Please copy every line of the records below that holds the word "served".

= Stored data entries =
= Beginning of Section =

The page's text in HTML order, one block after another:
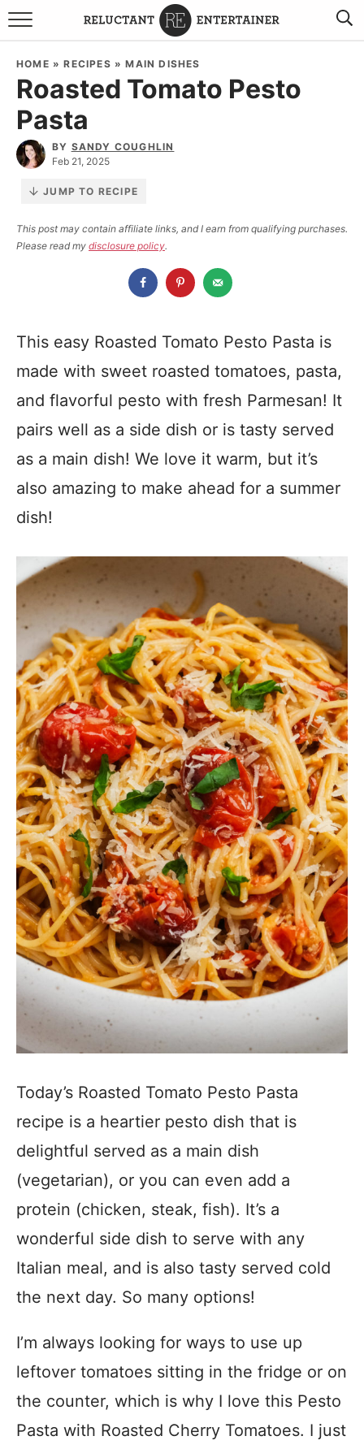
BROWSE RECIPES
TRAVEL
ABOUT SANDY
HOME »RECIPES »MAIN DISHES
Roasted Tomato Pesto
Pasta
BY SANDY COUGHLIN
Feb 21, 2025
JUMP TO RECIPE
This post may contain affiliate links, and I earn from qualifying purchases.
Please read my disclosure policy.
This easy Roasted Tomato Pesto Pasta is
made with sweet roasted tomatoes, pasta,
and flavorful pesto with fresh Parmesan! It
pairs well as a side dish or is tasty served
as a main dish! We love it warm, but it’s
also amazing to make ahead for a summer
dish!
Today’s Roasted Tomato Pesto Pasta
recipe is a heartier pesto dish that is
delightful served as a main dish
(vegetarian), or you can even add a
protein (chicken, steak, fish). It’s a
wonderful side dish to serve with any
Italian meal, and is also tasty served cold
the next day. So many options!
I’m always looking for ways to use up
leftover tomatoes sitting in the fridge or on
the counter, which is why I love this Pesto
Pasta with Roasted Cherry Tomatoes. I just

= End of Section =

= WRITTEN ANSWER =
pairs well as a side dish or is tasty served
delightful served as a main dish
Italian meal, and is also tasty served cold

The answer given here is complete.